WORK REQUEST: Using the listing below, show all lines that hold the word "Permissions".

THE DATA:
Start of Block
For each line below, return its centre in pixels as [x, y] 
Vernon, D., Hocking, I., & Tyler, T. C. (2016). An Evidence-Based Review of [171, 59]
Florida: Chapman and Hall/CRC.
End of Block
Start of Block
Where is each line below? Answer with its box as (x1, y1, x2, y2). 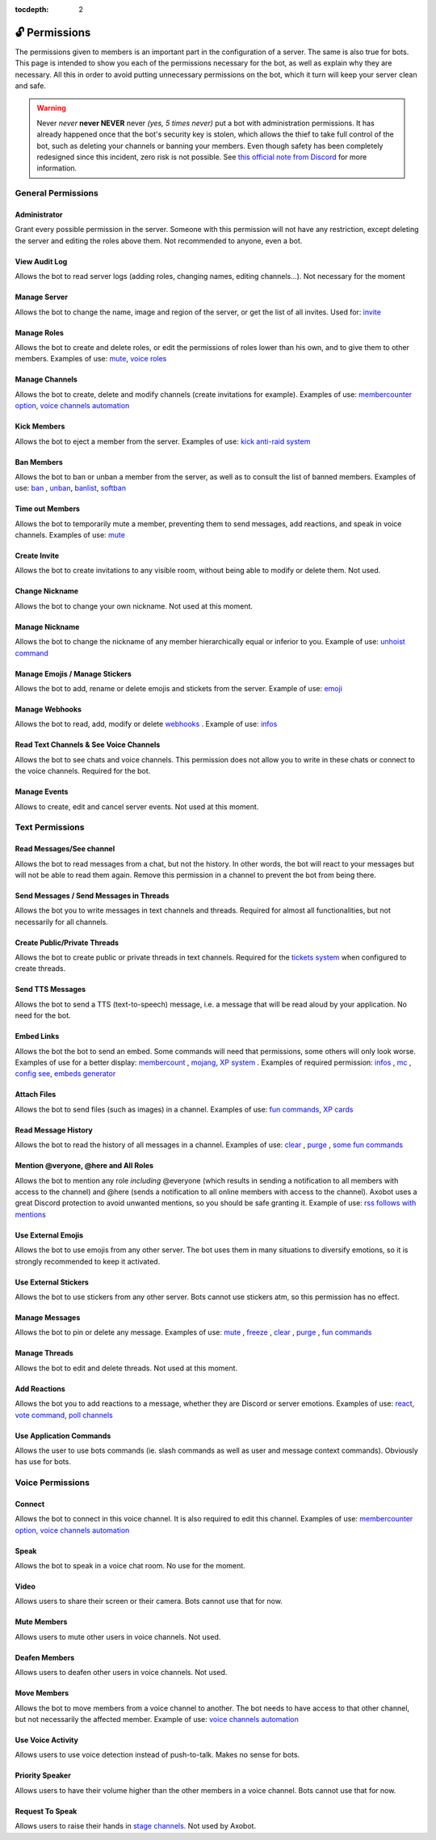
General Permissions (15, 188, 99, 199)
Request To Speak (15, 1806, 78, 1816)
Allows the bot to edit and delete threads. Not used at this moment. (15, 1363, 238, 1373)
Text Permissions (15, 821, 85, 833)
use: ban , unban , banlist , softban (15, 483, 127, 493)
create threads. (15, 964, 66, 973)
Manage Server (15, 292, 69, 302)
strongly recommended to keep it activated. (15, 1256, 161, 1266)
End of Block
EXERCISE OUTPUT:
General Permissions (15, 188, 99, 199)
Text Permissions (15, 821, 85, 833)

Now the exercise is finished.